Insider, the beta test program Microsoft launched in October 2014 and will continue after the official launch next week, has been billed as the "branch" -- a Microsoft term for one of its four release, update and upgrade channels -- that receives changes first and for some, at a furious pace.
But customers are already nervous about the take-it-or-leave-it, minus the leaving, that Microsoft plans for updates to Windows 10 Home, and other SKUs (stock-keeping units) that adopt its "Current Branch" (CB).
"So what happens if an update causes an unknown issue on a system used for business?" asked David Ogg in a comment appended to a Computerworld news story last week about the automatic updates. "What does that person do?
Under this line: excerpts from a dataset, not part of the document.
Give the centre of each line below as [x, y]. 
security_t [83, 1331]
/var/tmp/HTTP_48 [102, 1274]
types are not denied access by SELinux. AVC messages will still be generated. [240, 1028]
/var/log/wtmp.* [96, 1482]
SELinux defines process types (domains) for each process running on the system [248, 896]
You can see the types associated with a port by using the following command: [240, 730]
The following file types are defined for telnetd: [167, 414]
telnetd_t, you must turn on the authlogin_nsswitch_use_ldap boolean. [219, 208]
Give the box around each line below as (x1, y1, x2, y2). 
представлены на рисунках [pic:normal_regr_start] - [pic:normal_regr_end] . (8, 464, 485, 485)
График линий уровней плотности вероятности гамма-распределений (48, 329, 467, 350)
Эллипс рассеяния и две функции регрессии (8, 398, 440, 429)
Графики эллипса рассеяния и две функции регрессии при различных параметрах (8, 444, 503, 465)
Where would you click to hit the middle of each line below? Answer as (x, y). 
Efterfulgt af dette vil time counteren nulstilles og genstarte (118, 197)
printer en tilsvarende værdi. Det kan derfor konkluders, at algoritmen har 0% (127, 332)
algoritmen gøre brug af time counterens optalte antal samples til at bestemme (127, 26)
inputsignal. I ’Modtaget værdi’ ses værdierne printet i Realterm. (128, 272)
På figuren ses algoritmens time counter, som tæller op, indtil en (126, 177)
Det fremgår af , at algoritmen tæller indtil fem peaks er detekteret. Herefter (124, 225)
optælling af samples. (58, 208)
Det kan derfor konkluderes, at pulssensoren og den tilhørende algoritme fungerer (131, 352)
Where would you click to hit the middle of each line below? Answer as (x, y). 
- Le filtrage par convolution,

Are we forced to install this bad update? This has happened before."
Skepticism of freely-flowing updates won't be helped by Microsoft's tight lips about what's inside each.
But users shouldn't be surprised: Microsoft has been on a less-information kick for months now in a campaign that some experts have linked to layoffs that hit the company's security staff last year.
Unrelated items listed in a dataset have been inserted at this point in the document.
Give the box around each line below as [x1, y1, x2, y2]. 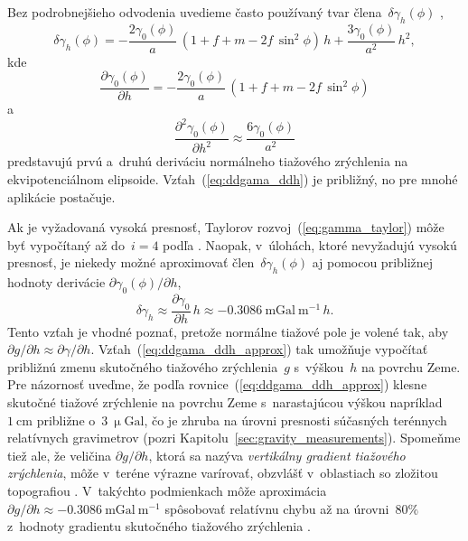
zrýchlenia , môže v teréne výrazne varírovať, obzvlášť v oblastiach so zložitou [7, 463, 438, 482]
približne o [36, 410, 96, 429]
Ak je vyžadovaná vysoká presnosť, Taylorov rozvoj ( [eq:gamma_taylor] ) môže [7, 218, 445, 237]
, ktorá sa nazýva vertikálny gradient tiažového [148, 445, 406, 464]
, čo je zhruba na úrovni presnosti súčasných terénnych [144, 410, 447, 429]
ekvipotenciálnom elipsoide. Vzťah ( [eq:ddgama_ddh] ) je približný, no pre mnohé [7, 169, 458, 188]
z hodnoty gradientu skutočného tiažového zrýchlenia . [7, 517, 311, 536]
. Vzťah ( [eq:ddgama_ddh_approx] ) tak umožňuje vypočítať [90, 340, 428, 359]
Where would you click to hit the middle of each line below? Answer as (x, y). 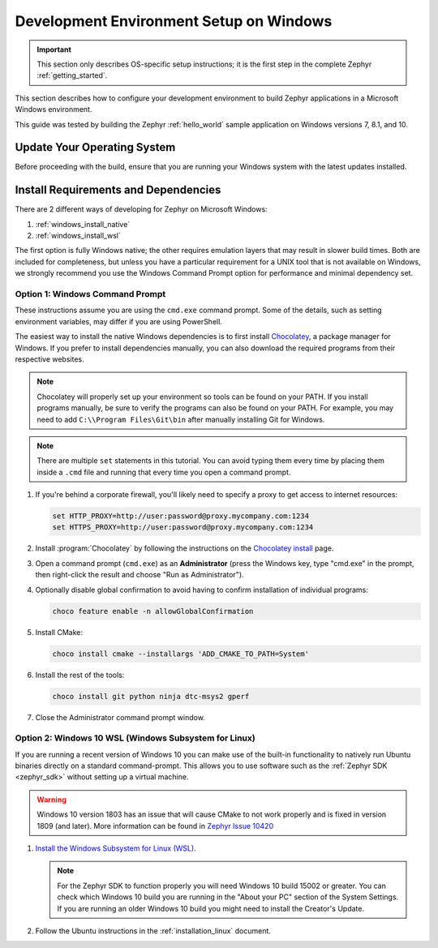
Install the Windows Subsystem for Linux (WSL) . (116, 848)
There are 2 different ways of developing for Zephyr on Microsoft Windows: (141, 209)
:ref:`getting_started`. (72, 75)
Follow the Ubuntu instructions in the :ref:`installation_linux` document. (153, 931)
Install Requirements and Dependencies (118, 190)
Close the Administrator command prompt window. (120, 717)
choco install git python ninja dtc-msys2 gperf (151, 696)
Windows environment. (54, 109)
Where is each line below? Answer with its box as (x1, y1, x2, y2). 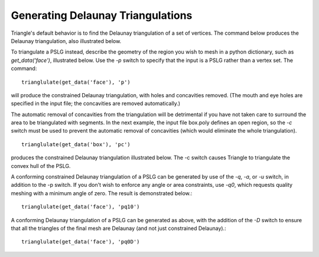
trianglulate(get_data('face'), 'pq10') (21, 203, 140, 210)
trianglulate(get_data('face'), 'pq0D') (21, 239, 140, 245)
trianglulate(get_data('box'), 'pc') (21, 141, 131, 147)
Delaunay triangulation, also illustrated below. (11, 37, 122, 44)
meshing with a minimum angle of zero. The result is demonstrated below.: (11, 189, 193, 197)
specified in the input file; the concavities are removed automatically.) (11, 100, 180, 107)
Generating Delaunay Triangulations (11, 9, 193, 22)
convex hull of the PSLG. (11, 162, 71, 169)
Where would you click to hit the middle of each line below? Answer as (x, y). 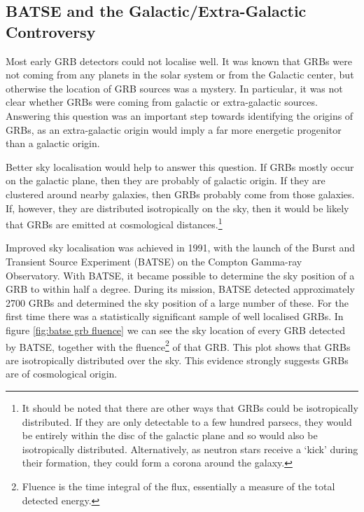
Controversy (51, 31)
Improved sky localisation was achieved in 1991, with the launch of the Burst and (181, 248)
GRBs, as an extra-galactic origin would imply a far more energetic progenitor (174, 129)
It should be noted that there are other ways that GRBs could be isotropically (190, 407)
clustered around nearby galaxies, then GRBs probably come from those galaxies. (180, 194)
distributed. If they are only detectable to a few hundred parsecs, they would (187, 421)
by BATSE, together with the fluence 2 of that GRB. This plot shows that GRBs (178, 345)
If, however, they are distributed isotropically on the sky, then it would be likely (177, 208)
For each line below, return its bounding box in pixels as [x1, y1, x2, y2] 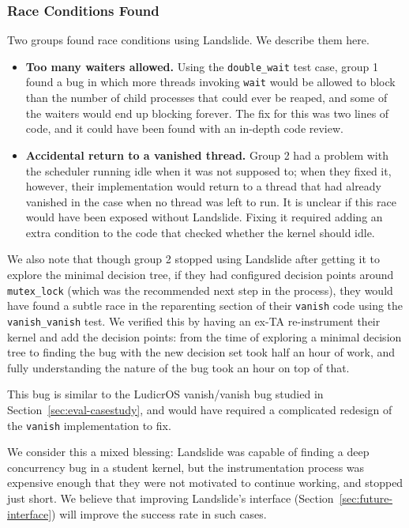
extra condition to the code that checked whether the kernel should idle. [25, 224, 375, 240]
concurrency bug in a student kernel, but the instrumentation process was [7, 458, 365, 475]
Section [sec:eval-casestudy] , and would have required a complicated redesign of [7, 402, 392, 417]
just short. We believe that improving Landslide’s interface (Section [7, 490, 334, 507]
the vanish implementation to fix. [7, 417, 171, 433]
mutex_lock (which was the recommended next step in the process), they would [7, 281, 393, 298]
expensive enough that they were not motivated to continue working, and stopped [7, 474, 403, 491]
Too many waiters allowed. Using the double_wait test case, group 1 [25, 58, 379, 74]
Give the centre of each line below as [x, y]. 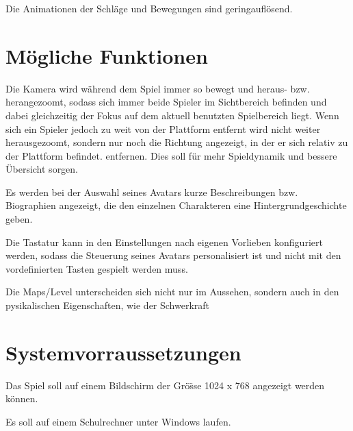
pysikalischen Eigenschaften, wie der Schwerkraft [108, 305]
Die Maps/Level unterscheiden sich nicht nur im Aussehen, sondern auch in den [172, 292]
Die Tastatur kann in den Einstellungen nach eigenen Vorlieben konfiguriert [164, 242]
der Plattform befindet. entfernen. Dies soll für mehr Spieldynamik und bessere [171, 155]
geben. [19, 219]
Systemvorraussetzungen [123, 352]
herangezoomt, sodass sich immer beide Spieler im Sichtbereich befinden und [166, 102]
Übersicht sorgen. [42, 169]
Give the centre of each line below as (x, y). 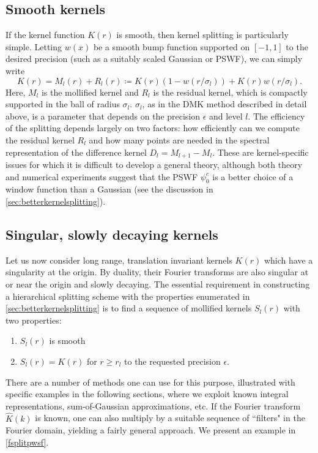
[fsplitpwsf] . (27, 442)
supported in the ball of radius (63, 104)
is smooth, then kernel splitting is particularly (202, 35)
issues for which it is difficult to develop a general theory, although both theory (154, 164)
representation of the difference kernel (76, 152)
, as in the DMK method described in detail (224, 104)
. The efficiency (276, 116)
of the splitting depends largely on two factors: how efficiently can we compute (153, 128)

In January, Microsoft shut down the public advance notification service for impending security updates, limiting the alerts and information to major customers who pay for premium support. Before that, it had dumped a monthly webcast that went through the most recent updates in detail, and closed the Trustworthy Computing security group.
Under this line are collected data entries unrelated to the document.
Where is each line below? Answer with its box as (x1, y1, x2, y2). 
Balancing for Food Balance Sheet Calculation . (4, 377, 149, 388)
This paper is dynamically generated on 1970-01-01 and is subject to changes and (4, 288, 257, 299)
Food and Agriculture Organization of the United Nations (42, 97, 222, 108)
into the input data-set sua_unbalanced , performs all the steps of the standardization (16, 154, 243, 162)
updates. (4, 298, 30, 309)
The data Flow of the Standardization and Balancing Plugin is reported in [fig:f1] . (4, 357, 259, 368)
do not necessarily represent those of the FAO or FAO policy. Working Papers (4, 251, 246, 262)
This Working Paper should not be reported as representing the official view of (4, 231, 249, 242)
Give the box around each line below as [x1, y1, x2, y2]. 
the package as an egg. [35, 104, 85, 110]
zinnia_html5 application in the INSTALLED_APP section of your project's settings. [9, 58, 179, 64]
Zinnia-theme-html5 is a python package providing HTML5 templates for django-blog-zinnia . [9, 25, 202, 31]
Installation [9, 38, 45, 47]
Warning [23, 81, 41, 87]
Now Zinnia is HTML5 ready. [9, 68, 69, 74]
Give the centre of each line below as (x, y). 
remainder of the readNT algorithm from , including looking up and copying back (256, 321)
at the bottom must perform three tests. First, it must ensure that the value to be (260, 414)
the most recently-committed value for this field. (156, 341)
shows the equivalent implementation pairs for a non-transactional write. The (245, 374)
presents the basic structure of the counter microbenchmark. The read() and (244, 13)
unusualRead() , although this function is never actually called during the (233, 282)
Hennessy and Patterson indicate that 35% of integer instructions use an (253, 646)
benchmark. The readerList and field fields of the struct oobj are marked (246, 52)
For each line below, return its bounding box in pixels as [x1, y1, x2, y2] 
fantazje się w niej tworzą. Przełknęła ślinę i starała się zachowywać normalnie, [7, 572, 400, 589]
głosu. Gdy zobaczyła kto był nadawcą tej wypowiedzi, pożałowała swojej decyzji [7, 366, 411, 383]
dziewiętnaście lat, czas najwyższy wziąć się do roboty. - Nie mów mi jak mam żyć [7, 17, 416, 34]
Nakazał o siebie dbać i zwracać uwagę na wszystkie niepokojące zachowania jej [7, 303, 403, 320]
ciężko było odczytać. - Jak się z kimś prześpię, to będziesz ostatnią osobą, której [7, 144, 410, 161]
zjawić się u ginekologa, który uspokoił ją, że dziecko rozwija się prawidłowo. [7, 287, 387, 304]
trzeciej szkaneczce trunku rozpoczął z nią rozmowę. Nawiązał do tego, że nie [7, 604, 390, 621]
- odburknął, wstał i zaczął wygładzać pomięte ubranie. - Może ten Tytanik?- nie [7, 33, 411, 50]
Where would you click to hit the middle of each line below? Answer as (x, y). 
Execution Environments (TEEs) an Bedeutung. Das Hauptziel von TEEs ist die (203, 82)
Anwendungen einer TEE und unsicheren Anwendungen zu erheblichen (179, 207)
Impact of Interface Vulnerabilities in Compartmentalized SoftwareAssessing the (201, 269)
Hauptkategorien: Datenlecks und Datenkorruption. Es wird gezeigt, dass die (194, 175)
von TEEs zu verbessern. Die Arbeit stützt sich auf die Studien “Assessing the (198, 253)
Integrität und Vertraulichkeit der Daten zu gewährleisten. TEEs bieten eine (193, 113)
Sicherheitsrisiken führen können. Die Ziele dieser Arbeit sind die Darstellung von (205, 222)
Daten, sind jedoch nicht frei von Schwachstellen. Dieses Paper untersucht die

The dearth of information in Microsoft's update descriptions, particularly about what fit the firm's "non-security-related changes to enhance the functionality of Windows 10" phrasing, may be more than distressing to users who want details.
That's because Windows 10 includes the ability to uninstall updates, or at least those marked as security updates. The feature is tucked under "Advanced options" on the Windows Update panel. When that's clicked or touched, followed by "View your update history," which appears in the next screen, the option "Uninstall updates" manifests. Click or touch that and a Windows 7-esque window pops up showing the updates eligible for deleting. On a PC running build 10240 of Windows 10 Pro, the only listed were KB3074663 and KB3074665.
Without a clear idea of what other changes are in an individual update, users will be hard pressed to know whether uninstalling the update will cause glitches, either immediately or down the road, in the non-security arena.
And that's the crux of the problem with Windows 10. Previous editions of Windows have clearly demarked security from non-security updates, albeit with little more information than KB3074663 or KB3074665 provided. The difference is that the bulk of updates for Windows 8 and 8.1, and nearly all for Windows 7, have been, if not a vulnerability patch, then a bug fix of some kind. But rarely, if ever, new features and functionality.